3. Cardioprotective Effects and Mechanisms of SGLT2 Inhibitors

Cardioprotective effects of SGLT2 inhibition are associated with (i) reduction in preload (natriuresis, osmotic diuresis) and afterload (reduction in blood pressure, improvement of vascular function), which consequently carries favorable effects on cardiac remodeling, (ii) improvement of cardiac metabolism and bioenergetics, (iii) inhibition of myocardial Na+/H+ exchange, (iv) reduction in cardiac fibrosis and necrosis, and (v) alteration of the production of adipokines, cytokines, and the amount of epicardial adipose tissue. Certainly, in addition to the above, the overall cardioprotection is indirectly (secondarily) contributed by the associated antiobesogenic effect, reduction in blood pressure, reduction in stiffness of the arteries, as well as better regulation of glycemia [19,20,21].
Dapagliflozin demonstrated efficacy and safety in the treatment of HFrEF (≤40%) in the DAPA-HF clinical study. It was a double-blind randomized placebo-controlled clinical study that involved 4744 patients with HFrEF (≤40%) and NYHA (New York Heart Association) stage II–IV, with or without diabetes. After 1.5 years of follow-up, a 26% relative reduction with dapagliflozin at a dose of 10 mg per os/day was achieved in terms of primary composite outcome (death from cardiovascular cause or worsening of heart failure—hospitalization for heart failure or visit to the emergency tract due to the need for parenteral diuretic therapy)—HF 0.74, 95% CI 0.65–0.85, p < 0.001. The latter benefit was demonstrated in both patients with (n = 2139) and without (n = 2605) diabetes mellitus, and the safety profile was congruent with that previously known from clinical studies with dapagliflozin for type 2 diabetes [22]. Furthermore, the EMPEROR-Reduced clinical study proved the efficacy and safety of empagliflozin (10 mg/day per os) in the treatment of HFrEF. There were 3730 randomized subjects (1:1) who were followed for 1.3 years; subjects receiving empagliflozin had a 25% relative reduction in primary composite outcome (death from cardiovascular cause or hospitalization due to heart failure)—HR 0.75, 95% CI 0.65–0.86, p < 0.001. The analysis of the subgroups again proved that this benefit is evident in both subjects with (n = 1856) and without (n = 1874) diabetes mellitus [23]. Consequently, the SGLT-2 inhibitor (empagliflozin or dapaglifozin at a dose of 10 mg per os/day) was included in the recent guidelines of the European Society of Cardiology for the treatment of HFrEF with the aim of reducing the risk of hospitalization and cardiovascular mortality—recommendation Ia [24].

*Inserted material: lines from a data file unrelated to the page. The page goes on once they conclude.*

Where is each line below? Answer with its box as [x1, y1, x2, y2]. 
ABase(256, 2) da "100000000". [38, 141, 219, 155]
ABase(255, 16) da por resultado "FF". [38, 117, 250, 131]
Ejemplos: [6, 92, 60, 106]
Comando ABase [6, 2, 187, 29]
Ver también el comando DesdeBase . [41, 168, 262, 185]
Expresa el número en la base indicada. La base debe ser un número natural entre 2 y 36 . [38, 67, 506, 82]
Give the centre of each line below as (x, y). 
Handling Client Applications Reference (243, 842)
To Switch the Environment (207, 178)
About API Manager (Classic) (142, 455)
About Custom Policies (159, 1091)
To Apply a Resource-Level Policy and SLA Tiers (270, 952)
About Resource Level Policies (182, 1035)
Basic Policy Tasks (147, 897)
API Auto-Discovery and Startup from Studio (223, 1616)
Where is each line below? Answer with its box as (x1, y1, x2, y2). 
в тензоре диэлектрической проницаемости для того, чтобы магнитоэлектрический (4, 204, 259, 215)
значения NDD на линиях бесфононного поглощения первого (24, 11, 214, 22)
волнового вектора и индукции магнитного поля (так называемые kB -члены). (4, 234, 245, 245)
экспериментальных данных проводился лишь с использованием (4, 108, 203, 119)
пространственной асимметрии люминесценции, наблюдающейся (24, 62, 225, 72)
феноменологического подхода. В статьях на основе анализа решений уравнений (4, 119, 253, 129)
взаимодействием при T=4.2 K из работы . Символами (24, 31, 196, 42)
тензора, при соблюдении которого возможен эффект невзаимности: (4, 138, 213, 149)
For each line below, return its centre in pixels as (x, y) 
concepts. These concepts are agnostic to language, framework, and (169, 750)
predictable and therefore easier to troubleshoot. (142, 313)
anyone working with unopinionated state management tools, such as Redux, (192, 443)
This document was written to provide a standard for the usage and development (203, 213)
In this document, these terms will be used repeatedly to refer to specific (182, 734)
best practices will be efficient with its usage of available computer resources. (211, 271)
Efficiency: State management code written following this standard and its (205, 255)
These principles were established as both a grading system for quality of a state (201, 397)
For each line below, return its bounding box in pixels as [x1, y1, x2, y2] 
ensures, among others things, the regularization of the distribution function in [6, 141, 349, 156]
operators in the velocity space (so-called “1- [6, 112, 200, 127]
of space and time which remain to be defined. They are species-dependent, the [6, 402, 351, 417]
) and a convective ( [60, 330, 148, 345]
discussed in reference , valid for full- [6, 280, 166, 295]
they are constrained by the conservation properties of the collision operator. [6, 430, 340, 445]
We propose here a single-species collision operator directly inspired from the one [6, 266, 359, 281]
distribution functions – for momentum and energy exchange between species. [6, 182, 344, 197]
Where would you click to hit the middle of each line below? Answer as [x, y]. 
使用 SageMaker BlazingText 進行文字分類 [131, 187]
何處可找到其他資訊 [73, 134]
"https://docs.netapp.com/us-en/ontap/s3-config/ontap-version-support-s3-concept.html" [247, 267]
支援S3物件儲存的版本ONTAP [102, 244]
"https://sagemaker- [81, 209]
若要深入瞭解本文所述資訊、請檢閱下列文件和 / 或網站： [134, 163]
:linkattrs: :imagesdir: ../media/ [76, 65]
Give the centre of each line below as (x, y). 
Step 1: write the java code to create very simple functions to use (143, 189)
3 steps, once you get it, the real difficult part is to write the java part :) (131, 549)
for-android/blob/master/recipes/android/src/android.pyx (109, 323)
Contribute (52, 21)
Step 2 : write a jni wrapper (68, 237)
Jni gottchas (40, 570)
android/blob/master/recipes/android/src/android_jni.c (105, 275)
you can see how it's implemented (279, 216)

In the double-blind placebo-controlled EMPEROR-Preserved study (n = 5988, median follow-up of 26.2 months), empagliflozin also showed potential in the treatment of HF with ejection fraction >40%. It achieved a 21% relative reduction in terms of primary composite outcome consisting of death from cardiovascular cause or hospitalization for heart failure—HR 0.79, 95% CI 0.69–0.90, p < 0.001, and mostly at the expense of reducing the risk of hospitalization due to heart failure (27% relative reduction) [25]. It should be noted that further clinical studies (e.g., DELIVER study) are still being conducted to assess the effectiveness of SGLT2 inhibition in HF with a medium range of ejection fraction (mrEF; 41–49%) and with preserved ejection fraction (pEF; ≥50%), in order to achieve an even stronger body of evidence for SGLT2i prescription in this indication. For instance, in the DELIVER study (n = 6264), dapagliflozin reduced the combined risk of worsening heart failure or cardiovascular death among patients with heart failure and a mildly reduced or preserved ejection fraction by 18%—HR 0.82, 95% CI 0.73–0.92, p < 0.001 [26].

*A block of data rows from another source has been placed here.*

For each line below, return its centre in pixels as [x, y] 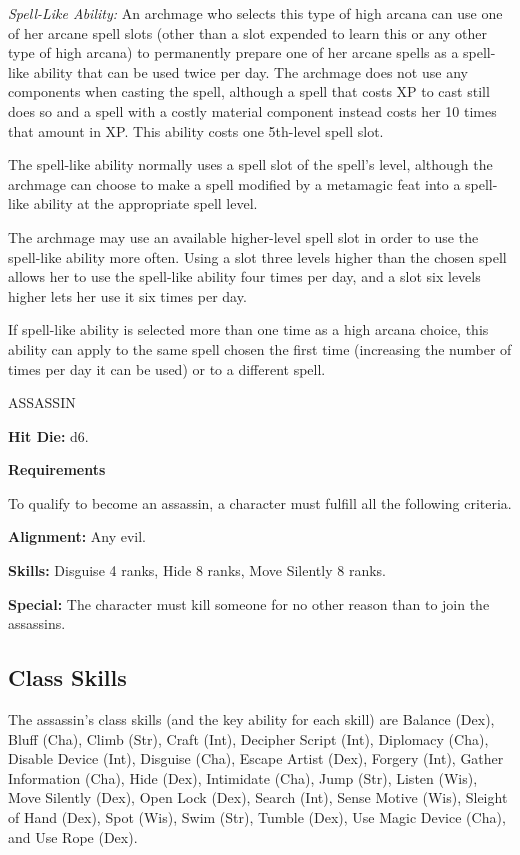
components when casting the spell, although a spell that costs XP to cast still [249, 91]
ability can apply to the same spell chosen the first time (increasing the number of [260, 348]
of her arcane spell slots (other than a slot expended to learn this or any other [247, 32]
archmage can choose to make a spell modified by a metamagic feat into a [234, 183]
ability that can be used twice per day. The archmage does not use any [250, 71]
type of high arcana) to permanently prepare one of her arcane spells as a [233, 52]
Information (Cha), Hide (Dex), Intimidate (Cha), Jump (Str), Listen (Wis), [243, 777]
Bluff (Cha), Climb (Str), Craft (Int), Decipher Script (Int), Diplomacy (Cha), [248, 738]
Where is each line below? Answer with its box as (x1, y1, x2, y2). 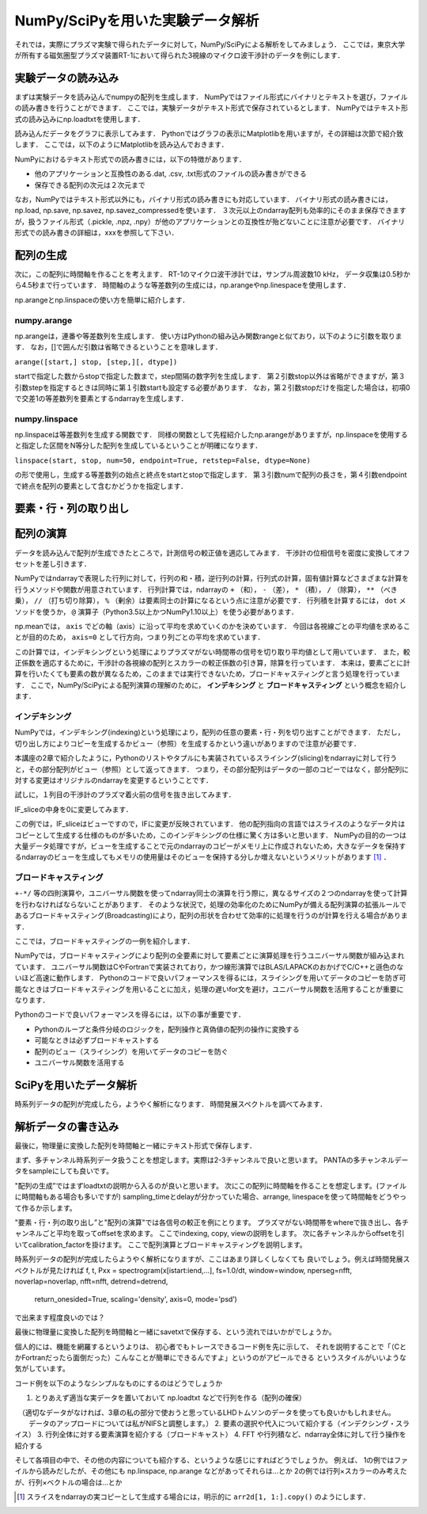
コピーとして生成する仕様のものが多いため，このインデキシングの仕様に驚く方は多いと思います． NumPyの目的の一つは (14, 830, 407, 840)
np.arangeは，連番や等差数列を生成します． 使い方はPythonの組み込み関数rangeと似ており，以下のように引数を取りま (14, 331, 402, 341)
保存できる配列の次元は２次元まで (34, 180, 145, 189)
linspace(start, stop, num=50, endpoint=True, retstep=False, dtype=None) (14, 456, 312, 465)
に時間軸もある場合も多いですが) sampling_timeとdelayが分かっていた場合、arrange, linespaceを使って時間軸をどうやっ (14, 1192, 407, 1202)
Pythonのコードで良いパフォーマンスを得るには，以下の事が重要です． (14, 1010, 245, 1020)
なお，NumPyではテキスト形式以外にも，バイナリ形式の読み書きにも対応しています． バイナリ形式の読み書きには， (14, 194, 393, 204)
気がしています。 (14, 1363, 70, 1374)
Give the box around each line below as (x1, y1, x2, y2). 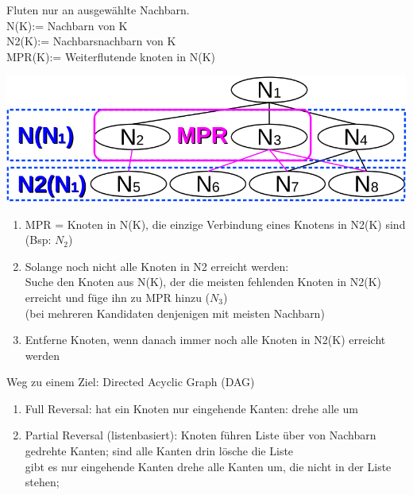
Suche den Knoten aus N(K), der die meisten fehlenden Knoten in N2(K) (25, 273, 382, 290)
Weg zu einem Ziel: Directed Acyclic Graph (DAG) (6, 373, 255, 390)
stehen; (25, 474, 60, 490)
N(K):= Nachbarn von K (6, 17, 128, 33)
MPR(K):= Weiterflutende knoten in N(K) (6, 48, 215, 64)
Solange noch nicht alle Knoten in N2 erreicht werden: (25, 257, 289, 274)
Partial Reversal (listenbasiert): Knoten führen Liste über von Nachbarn (25, 427, 376, 443)
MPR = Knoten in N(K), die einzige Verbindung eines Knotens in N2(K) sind (25, 215, 406, 232)
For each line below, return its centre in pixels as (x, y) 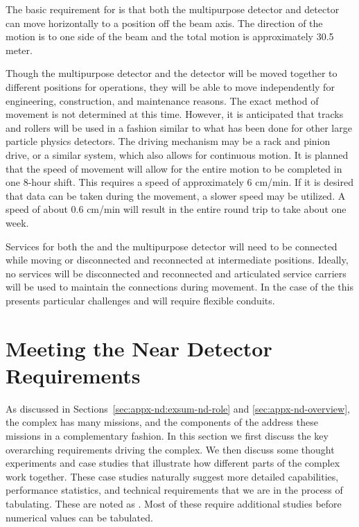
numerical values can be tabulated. (79, 517)
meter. (19, 50)
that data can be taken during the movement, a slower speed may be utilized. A (176, 195)
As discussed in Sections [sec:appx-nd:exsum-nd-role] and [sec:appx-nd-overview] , (178, 408)
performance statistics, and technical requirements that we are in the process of (174, 490)
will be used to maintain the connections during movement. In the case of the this (179, 287)
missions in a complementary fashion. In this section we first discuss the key (167, 435)
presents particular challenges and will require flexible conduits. (140, 300)
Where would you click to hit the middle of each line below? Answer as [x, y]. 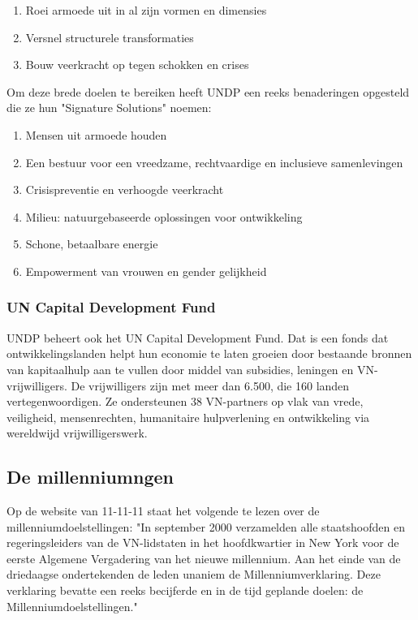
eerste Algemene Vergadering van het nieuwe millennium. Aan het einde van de [204, 558]
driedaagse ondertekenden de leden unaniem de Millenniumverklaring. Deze [194, 574]
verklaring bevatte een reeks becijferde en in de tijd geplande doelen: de [185, 590]
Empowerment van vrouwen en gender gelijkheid [146, 271]
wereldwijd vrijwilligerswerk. [77, 433]
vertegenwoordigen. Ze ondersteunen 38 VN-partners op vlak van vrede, [185, 401]
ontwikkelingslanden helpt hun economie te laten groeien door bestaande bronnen [209, 353]
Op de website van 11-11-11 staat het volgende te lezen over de [163, 511]
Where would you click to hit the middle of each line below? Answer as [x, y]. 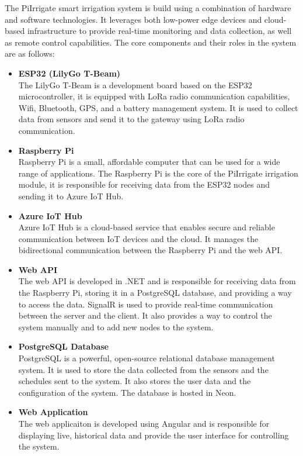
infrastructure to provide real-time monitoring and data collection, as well [159, 31]
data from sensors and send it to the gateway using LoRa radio [131, 119]
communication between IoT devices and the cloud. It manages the [138, 238]
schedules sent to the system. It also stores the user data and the [135, 381]
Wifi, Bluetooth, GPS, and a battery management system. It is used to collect [158, 107]
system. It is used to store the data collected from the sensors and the [143, 369]
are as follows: [30, 53]
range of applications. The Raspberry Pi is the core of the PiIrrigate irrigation [158, 173]
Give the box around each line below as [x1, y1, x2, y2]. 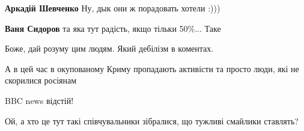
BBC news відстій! [5, 94, 74, 106]
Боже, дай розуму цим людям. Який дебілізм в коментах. [5, 42, 214, 55]
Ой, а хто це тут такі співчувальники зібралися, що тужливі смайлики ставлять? [5, 114, 299, 127]
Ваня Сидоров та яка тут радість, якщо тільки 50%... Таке [5, 22, 221, 34]
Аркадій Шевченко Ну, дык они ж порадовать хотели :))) [5, 2, 220, 14]
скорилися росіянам [5, 74, 77, 87]
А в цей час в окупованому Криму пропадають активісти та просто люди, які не [5, 62, 299, 75]
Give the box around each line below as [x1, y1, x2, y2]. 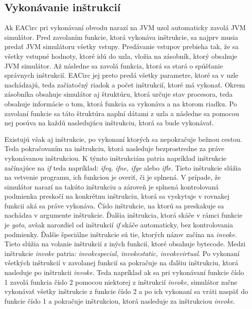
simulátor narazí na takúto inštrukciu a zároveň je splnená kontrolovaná [4, 181, 219, 191]
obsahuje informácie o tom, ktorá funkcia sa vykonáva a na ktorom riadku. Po [4, 98, 237, 108]
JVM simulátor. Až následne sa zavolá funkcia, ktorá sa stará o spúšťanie [4, 60, 223, 70]
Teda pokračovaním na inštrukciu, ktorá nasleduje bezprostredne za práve [4, 143, 224, 154]
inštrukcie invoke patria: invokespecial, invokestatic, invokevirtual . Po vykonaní [4, 248, 240, 258]
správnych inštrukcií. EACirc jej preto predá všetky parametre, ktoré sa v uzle [4, 70, 238, 80]
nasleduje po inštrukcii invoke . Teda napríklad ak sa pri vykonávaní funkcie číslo [4, 267, 244, 277]
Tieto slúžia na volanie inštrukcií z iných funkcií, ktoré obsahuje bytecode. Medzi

Finally, according to recent relevant meta-analytic data, SGLT2i reduced the risk of cardiovascular death and hospitalizations for HF in a broad range of patients with HF, irrespective of ejection fraction or care setting [27].
Last but not least, it would be useful in further randomized clinical studies to separately evaluate the effectiveness of SGLT2 inhibition in patients with medium range and those with preserved ejection fraction, given the different pathophysiological bases and clinical determinants HFmrEF and HFpEF.

4. Renoprotective Effects and Mechanisms of SGLT2 Inhibitors

The mechanism of renoprotection of SGLT2 inhibitors has not yet been fully understood. However, one of the most important renoprotective mechanisms is the restoration of tubuloglomerular feedback by increasing the delivery of sodium to the distal tubule (macula densa), i.e., the consequent constriction of the afferent arteriole and the reduction in glomerular hyperfiltration. The second proposed mechanism is actually related to the latter because it is a decrease in the degree of activity of the renal renin–angiotensin–aldosterone system, which also contributes to the reduction in glomerular hyperfiltration, i.e., intraglomerular pressure. Other possible secondary mechanisms mentioned in the literature are (i) a slightly more pronounced production of ketone bodies (β-hydroxy butyrate), which are then used as an alternative fuel for the production of adenosine triphosphate in mitochondria and thus help the attenuation of inflammation, and (ii) the effect of protection against hypoxia, oxidative stress, and fibrosis (extensively presented elsewhere [28,29]).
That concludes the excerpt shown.